Background & Motivation¶
The Reward Model (RM) is a core component of the RLHF pipeline, responsible for converting human preference signals into optimizable scalar rewards. However, as of September 2024, the development of open-source RMs has largely stagnated: 16 of the top 20 models on the RewardBench leaderboard directly or indirectly utilize the same base models or highly similar training data. More critically, improvements in RewardBench scores from approximately 80 to 90+ do not consistently translate into gains in other benchmarks or downstream tasks. The authors conducted a correlation analysis of 31 top open-source RMs across 7 benchmarks and found that the Pearson correlation between RewardBench and other benchmarks is weak, with some dimensions even showing negative correlations.
The fundamental bottleneck lies not in model architecture or loss functions, but in the preference data itself. Existing preference datasets suffer from three systemic defects: (1) Narrow coverage—concentrated on a few task types; (2) Insufficient synthetic annotation quality—biases introduced by pure LLM annotation cannot self-correct; (3) Lack of rigorous quality control—human annotation is high-quality but not scalable. The paper also compares multiple loss function variants (including improved ranking loss and contrastive loss) for the Gemma-2-27B series, finding that the original version remains optimal in overall performance. This indicates that merely improving training algorithms cannot compensate for deficiencies in data quality.
Core Idea: Use human verification to guide LLM annotation (rather than replace it), and then achieve simultaneous expansion of quality and scale through error-driven retrieval and consistency filtering.
Method¶
Overall Architecture¶
The goal of the paper is to curate a preference dataset, SynPref-40M (40 million pairs, with 26 million retained through curation), that balances quality and scale. The process is divided into two complementary phases: Phase 1 uses a small amount of human annotation to drive 8 iterations of refinement. Each round employs a cycle of "Tool-augmented Human Verification → Error-driven Retrieval → Preference-aware LLM Annotation" to repeatedly identify the current RM's blind spots and append targeted high-quality data, accumulating about 1M pairs.

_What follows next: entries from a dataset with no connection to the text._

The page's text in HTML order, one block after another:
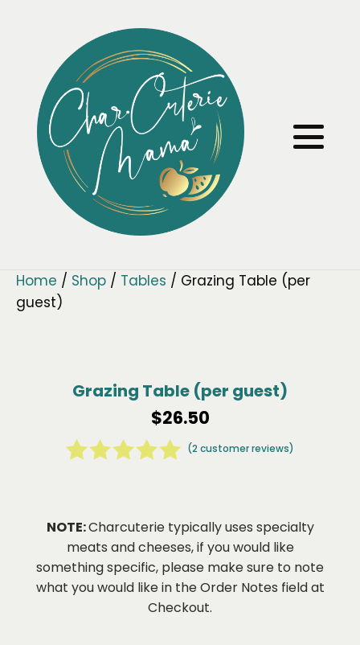
Home / Shop / Tables / Grazing Table (per
guest)
Grazing Table (per guest)
$26.50
based on
customer
ratings
(2 customer reviews)
NOTE:Charcuterie typically uses specialty
meats and cheeses, if you would like
something specific, please make sure to note
what you would like in the Order Notes field at
Checkout.
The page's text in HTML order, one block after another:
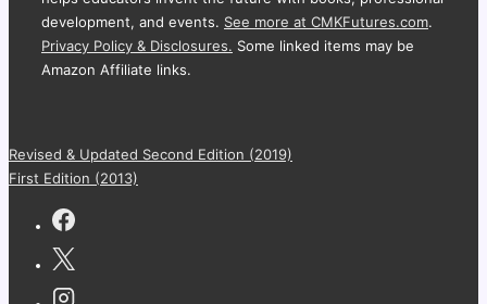
development, and events. See more at CMKFutures.com.
Privacy Policy & Disclosures. Some linked items may be
Amazon Affiliate links.
Revised & Updated Second Edition (2019)
First Edition (2013)
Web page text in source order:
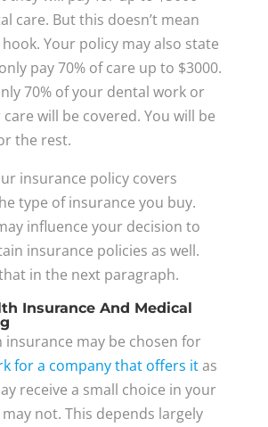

Phase 2 utilizes the best RM from Phase 1 and an independent gold RM as automatic filters to perform dual-consistency screening on massive wild data and recover flipped suspicious samples, expanding the scale to approximately 26M pairs without additional human labor. The final Skywork-Reward-V2 series is trained on this data using the standard Bradley-Terry objective.
%%{init: {'flowchart': {'rankSpacing': 24, 'nodeSpacing': 28, 'padding': 6, 'wrappingWidth': 400, 'subGraphTitleMargin': {'top': 8, 'bottom': 16}}}}%%
flowchart TD
IN["SynPref-40M Raw Pool<br/>40 Million Wild Preference Pairs"]

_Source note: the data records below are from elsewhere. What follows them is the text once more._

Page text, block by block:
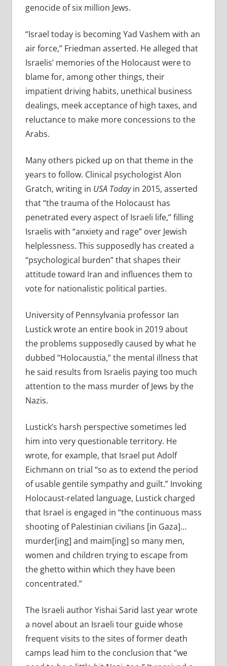
genocide of six million Jews.
“Israel today is becoming Yad Vashem with an
air force,” Friedman asserted. He alleged that
Israelis’ memories of the Holocaust were to
blame for, among other things, their
impatient driving habits, unethical business
dealings, meek acceptance of high taxes, and
reluctance to make more concessions to the
Arabs.
Many others picked up on that theme in the
years to follow. Clinical psychologist Alon
Gratch, writing in USA Todayin 2015, asserted
that “the trauma of the Holocaust has
penetrated every aspect of Israeli life,” filling
Israelis with “anxiety and rage” over Jewish
helplessness. This supposedly has created a
“psychological burden” that shapes their
attitude toward Iran and influences them to
vote for nationalistic political parties.
University of Pennsylvania professor Ian
Lustick wrote an entire book in 2019 about
the problems supposedly caused by what he
dubbed “Holocaustia,” the mental illness that
he said results from Israelis paying too much
attention to the mass murder of Jews by the
Nazis.
Lustick’s harsh perspective sometimes led
him into very questionable territory. He
wrote, for example, that Israel put Adolf
Eichmann on trial “so as to extend the period
of usable gentile sympathy and guilt.” Invoking
Holocaust-related language, Lustick charged
that Israel is engaged in “the continuous mass
shooting of Palestinian civilians [in Gaza]…
murder[ing] and maim[ing] so many men,
women and children trying to escape from
the ghetto within which they have been
concentrated.”
The Israeli author Yishai Sarid last year wrote
a novel about an Israeli tour guide whose
frequent visits to the sites of former death
camps lead him to the conclusion that “we

subgraph S1["Phase 1: Human-Guided 8-Round Iterative Refinement (~1M pairs)"]
direction TB
D1["Tool-Augmented Human Verification Protocol<br/>5-tuple Attributes + Tool-Assisted, Human-Decided"]
D2["Error-Driven Adaptive Retrieval<br/>Evaluate RM → Identify Errors → Retrieve Similar Samples"]

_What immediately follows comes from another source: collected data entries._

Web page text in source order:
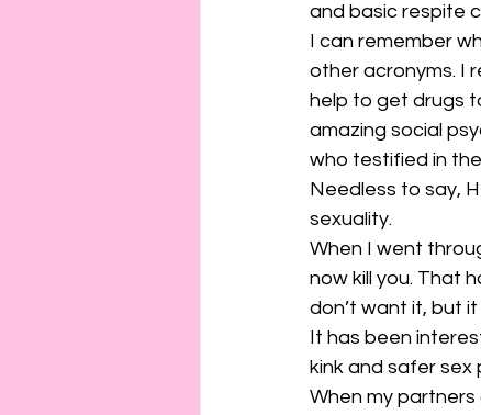
and basic respite
I can remember
other acronyms. I
help to get drugs
amazing social
who testified in
Needless to say,
sexuality.
When I went
now kill you. That
don’t want it, but
It has been
kink and safer sex
When my
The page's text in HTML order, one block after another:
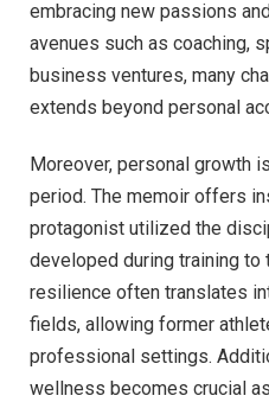
embracing new passions
avenues such as coaching,
business ventures, many
extends beyond personal
Moreover, personal growth
period. The memoir offers
protagonist utilized the
developed during training to
resilience often translates
fields, allowing former
professional settings.
wellness becomes crucial
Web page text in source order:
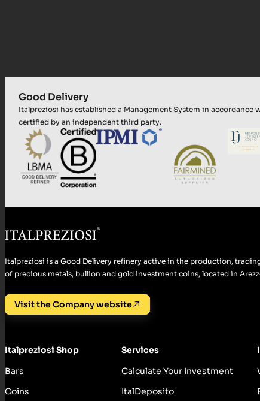
Good Delivery
Italpreziosi has established a Management System in
certified by an independent third party.
Italpreziosi is a Good Delivery refinery active in the production,
of precious metals, bullion and gold investment coins, located in
Visit the Company website
Italpreziosi Shop
Bars
Coins
Services
Calculate Your Investment
ItalDeposito
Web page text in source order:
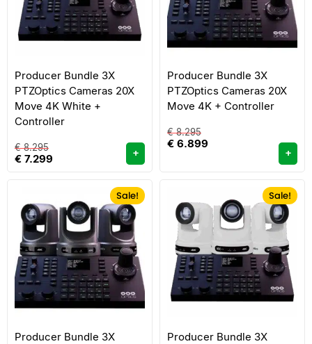
Producer Bundle 3X
PTZOptics Cameras 20X
Move 4K White +
Controller
€8.295
€ 7.299 +
Producer Bundle 3X
PTZOptics Cameras 20X
Move 4K + Controller
€8.295
€ 6.899
+
Sale!
Producer Bundle 3X
Sale!
Producer Bundle 3X

D3["Preference-Aware LLM Annotation<br/>Gold Few-shot Anchoring + Multi-model Aggregation"]
D1 --> D2 --> D3
D3 -->|"Retrain RM with new data, loop 8 rounds"| D2
end
S2["Dual RM Consistency Filtering & Recovery Mechanism<br/>Best RM × Gold RM Gates + Flip Recovery<br/>(Phase 2: ~26M pairs)"]
OUT["Train Skywork-Reward-V2<br/>Bradley-Terry, covering 8 scales"]
IN --> S1
S1 -->|"Best RM as Auto-filter"| S2
IN -->|"Massive unverified data directly to Phase 2"| S2
S2 --> OUT
Key Designs¶
1. Tool-Augmented Human Verification Protocol: Reliable and Information-Dense Labeling
Pure human annotation, while high-quality, can suffer from judgment drift and low efficiency when only observing conversation history and two responses. The paper attaches a 5-tuple attribute to each preference pair—task category, preference objectivity, contentiousness, desired attributes, and instance-level annotation guidelines—transforming "choosing by feel" into "choosing by clear standards." Annotators are also permitted to use search engines, frontier LLM assistants, and domain-specific LLMs (math/code) as aids: fact-checking tasks must be verified with search engines, and code correctness tasks must involve code execution. However, the final judgment must be made by a human. This "tool-augmented but human-decided" protocol increases annotation quality from +0.4 (naked human) to +3.2, demonstrating that providing the right tools and structural attributes extracts significantly more value than simply increasing manpower.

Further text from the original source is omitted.